To solve this problem, we would need to transpose the dataframe so that the columns are rows.
asean_t = asean_df_dropped.T
Country/Region | Brunei | Burma | Cambodia | Indonesia | Laos | Malaysia | Philippines | Singapore | Vietnam |
1/22/20 | 0 | 0 | 0 | 0 | 0 | 0 | 0 | 0 | 0 |
1/23/20 | 0 | 0 | 0 | 0 | 0 | 0 | 0 | 1 | 2 |
1/24/20 | 0 | 0 | 0 | 0 | 0 | 0 | 0 | 3 | 2 |
1/25/20 | 0 | 0 | 0 | 0 | 0 | 3 | 0 | 3 | 2 |
1/26/20 | 0 | 0 | 0 | 0 | 0 | 4 | 0 | 4 | 2 |
... | ... | ... | ... | ... | ... | ... | ... | ... | ... |
7/30/21 | 336 | 294460 | 76585 | 3372374 | 5919 | 1095486 | 1580824 | 64861 | 141122 |
7/31/21 | 337 | 299185 | 77243 | 3409658 | 6299 | 1113272 | 1588965 | 64981 | 150060 |
8/1/21 | 337 | 302665 | 77914 | 3440396 | 6566 | 1130422 | 1597689 | 65102 | 157507 |
8/2/21 | 338 | 306354 | 78474 | 3462800 | 6765 | 1146186 | 1605762 | 65213 | 157507 |
8/3/21 | 338 | 311067 | 79051 | 3496700 | 7015 | 1163291 | 1612541 | 65315 | 174461 |
560 rows × 9 columns
Time-Series Plotting
To plot a time-series chart, it is really easy with pandas!
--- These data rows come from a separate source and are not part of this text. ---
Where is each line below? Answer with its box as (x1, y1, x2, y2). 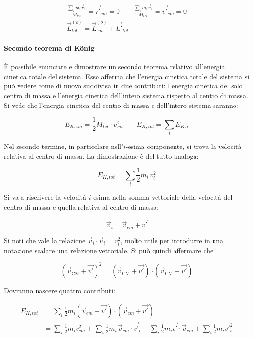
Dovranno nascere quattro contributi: (4, 285, 115, 296)
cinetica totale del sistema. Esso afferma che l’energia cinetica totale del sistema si (4, 71, 250, 81)
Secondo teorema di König (4, 43, 95, 53)
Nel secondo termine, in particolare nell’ (4, 141, 123, 151)
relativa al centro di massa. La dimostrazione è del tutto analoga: (4, 150, 199, 161)
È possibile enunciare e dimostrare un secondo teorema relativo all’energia (4, 62, 225, 72)
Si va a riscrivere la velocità (4, 192, 86, 202)
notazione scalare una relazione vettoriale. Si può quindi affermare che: (4, 245, 215, 255)
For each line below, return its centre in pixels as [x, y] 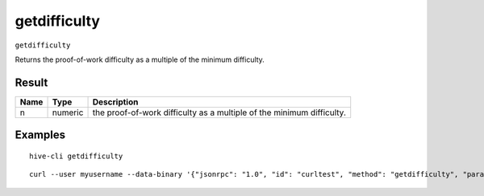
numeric [68, 112]
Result [31, 82]
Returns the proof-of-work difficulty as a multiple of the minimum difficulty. [140, 59]
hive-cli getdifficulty [76, 156]
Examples [40, 135]
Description [115, 102]
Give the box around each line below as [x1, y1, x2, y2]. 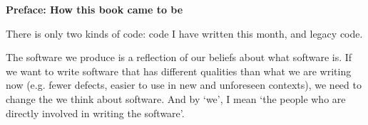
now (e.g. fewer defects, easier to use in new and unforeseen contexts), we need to [6, 77, 362, 92]
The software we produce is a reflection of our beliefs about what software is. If [6, 50, 352, 65]
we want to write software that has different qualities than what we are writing [6, 63, 352, 78]
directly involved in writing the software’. [6, 105, 185, 120]
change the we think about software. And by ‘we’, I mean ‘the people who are [6, 91, 346, 106]
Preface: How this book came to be [6, 2, 183, 16]
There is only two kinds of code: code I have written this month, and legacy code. [6, 26, 363, 40]
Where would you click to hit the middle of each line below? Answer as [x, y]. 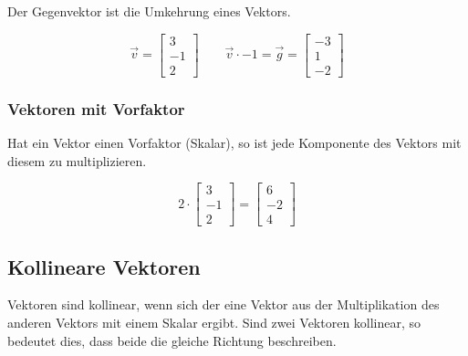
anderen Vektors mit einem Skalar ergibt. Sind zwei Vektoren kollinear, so [214, 322]
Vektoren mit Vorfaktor [96, 108]
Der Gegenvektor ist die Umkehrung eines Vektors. [149, 11]
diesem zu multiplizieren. [77, 160]
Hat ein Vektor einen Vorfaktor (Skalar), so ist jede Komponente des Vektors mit [234, 142]
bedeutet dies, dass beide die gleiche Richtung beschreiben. [172, 340]
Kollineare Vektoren [104, 266]
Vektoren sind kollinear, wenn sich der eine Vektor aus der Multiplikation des [224, 304]
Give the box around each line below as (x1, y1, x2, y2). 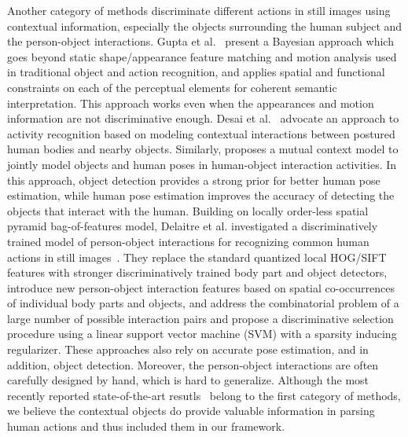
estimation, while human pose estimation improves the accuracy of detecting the (7, 187, 395, 204)
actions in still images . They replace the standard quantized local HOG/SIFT (7, 248, 387, 265)
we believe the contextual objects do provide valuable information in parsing (7, 402, 375, 419)
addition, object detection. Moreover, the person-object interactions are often (7, 356, 379, 373)
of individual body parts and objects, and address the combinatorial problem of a (7, 295, 399, 311)
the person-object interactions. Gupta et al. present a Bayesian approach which (7, 33, 394, 50)
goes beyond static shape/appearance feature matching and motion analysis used (7, 48, 397, 64)
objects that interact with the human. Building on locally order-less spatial (7, 202, 369, 218)
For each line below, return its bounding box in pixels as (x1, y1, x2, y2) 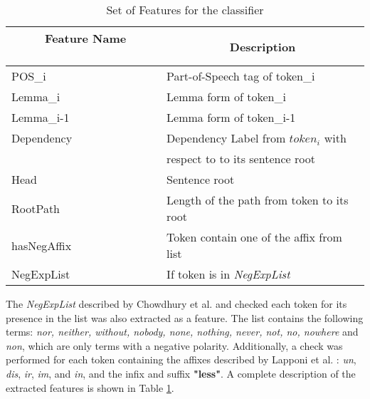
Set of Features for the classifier (106, 1, 264, 18)
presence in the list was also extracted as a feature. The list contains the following (6, 310, 364, 325)
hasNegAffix (11, 237, 72, 254)
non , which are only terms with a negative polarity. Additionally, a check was (6, 338, 343, 353)
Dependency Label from (166, 130, 286, 146)
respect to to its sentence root (166, 150, 315, 167)
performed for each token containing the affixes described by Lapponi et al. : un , (6, 352, 356, 367)
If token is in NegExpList (166, 266, 290, 282)
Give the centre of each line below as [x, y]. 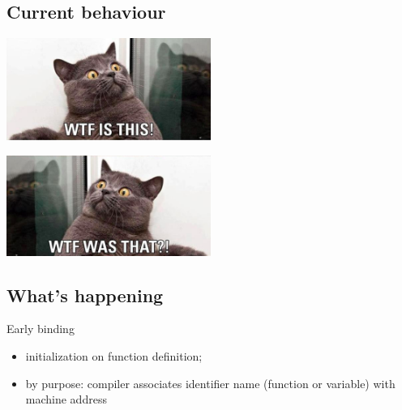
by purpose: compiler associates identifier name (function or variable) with [210, 383]
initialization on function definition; [114, 355]
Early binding [41, 329]
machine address [66, 399]
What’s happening [85, 295]
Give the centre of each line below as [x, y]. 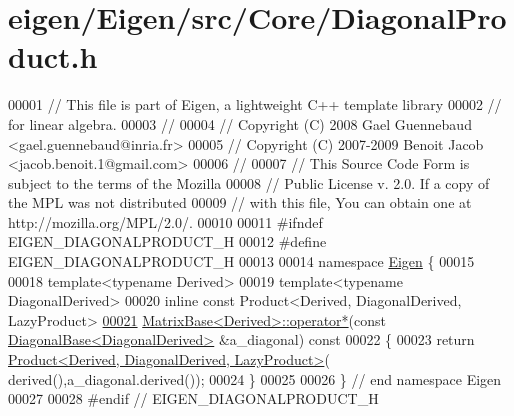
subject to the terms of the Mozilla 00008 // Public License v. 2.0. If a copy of [249, 182]
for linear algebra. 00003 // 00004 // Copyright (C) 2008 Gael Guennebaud [240, 123]
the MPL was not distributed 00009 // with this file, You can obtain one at [240, 202]
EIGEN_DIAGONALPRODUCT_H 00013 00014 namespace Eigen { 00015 [241, 261]
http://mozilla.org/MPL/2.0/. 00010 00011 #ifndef [165, 221]
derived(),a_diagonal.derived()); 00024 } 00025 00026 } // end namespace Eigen [255, 378]
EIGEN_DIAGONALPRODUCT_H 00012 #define [167, 241]
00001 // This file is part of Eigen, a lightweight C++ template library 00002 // [255, 104]
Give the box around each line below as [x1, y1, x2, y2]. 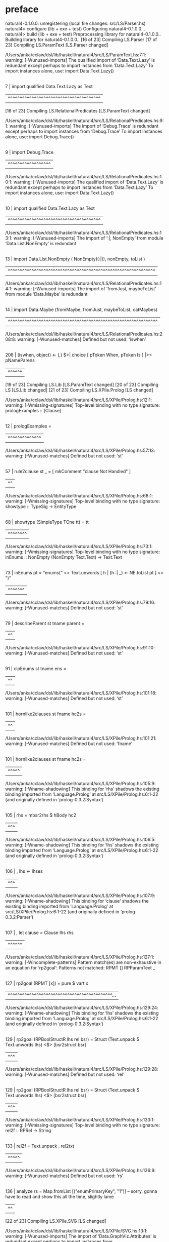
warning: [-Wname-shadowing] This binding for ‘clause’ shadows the [5, 898, 149, 904]
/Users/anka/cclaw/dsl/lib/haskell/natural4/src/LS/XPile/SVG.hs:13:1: [5, 1227, 148, 1234]
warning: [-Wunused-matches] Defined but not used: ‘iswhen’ [17, 336, 146, 342]
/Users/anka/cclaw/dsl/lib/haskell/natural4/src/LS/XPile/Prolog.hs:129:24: [5, 1004, 159, 1011]
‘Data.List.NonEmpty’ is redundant [5, 240, 77, 246]
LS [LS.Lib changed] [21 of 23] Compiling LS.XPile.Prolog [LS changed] [5, 386, 153, 393]
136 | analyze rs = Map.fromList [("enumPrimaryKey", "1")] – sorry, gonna [5, 1188, 157, 1194]
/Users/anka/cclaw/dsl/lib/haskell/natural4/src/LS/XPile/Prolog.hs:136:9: [5, 1167, 156, 1173]
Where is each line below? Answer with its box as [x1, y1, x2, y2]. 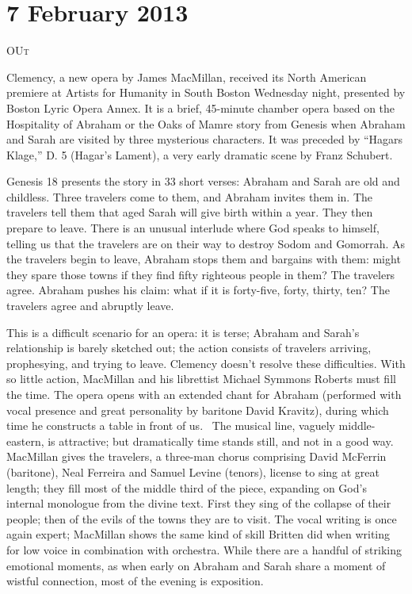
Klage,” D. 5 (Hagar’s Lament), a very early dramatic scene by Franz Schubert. [6, 146, 393, 163]
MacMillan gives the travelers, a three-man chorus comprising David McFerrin [6, 448, 387, 465]
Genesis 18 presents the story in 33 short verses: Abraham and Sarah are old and [6, 173, 400, 190]
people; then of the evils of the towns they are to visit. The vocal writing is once [6, 510, 397, 527]
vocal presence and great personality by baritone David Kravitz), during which [6, 401, 389, 418]
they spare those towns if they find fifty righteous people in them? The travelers [6, 266, 395, 282]
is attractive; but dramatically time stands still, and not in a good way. [48, 432, 394, 449]
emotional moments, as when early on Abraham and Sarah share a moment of [6, 557, 386, 573]
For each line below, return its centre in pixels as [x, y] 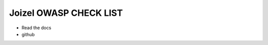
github [28, 34]
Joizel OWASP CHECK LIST [66, 13]
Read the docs [36, 28]
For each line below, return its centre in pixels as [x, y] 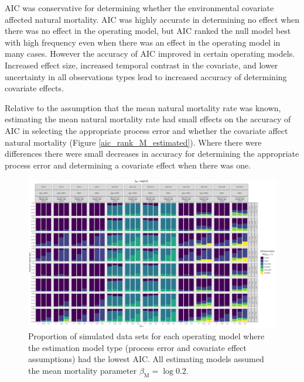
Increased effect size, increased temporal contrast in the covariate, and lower [141, 65]
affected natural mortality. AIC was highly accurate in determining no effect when [152, 19]
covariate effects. [34, 88]
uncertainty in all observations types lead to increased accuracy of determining [146, 76]
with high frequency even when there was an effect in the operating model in [143, 42]
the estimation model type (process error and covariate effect [137, 347]
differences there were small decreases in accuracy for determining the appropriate [152, 154]
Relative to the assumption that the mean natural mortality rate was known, [143, 107]
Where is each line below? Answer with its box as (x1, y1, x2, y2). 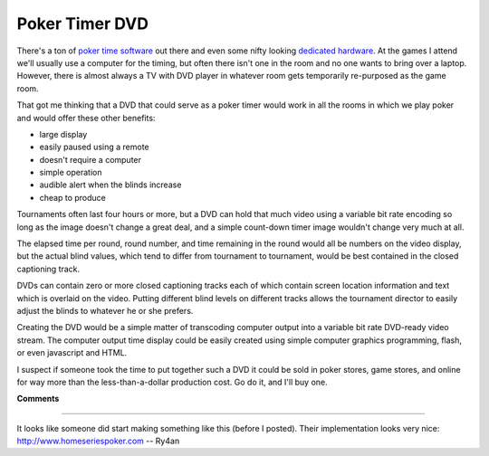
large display (39, 128, 88, 139)
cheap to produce (39, 192, 106, 203)
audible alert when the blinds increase (39, 179, 182, 190)
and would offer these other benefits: (16, 112, 156, 123)
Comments (16, 394, 60, 404)
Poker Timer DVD (16, 14, 149, 33)
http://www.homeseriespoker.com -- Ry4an (16, 435, 180, 447)
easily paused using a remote (39, 141, 149, 153)

ax = asean_t['Singapore'].plot()
ax.set_ylabel('Confirmed Cases')
In order to plot more countries onto the same plot, we would need to make use of the plt.subplots()
function call as shown in the matplotlib
section previously!
fig, ax = plt.subplots()
#Iterate through our countries so we can plot automatically plot them!
for country in ASEAN_countries_list:
ax.set_ylabel('Confirmed Cases')
From the time-series plots, we can tell that currently, Indonesia has the highest cumulative confirmed cases amongst all the ASEAN countries!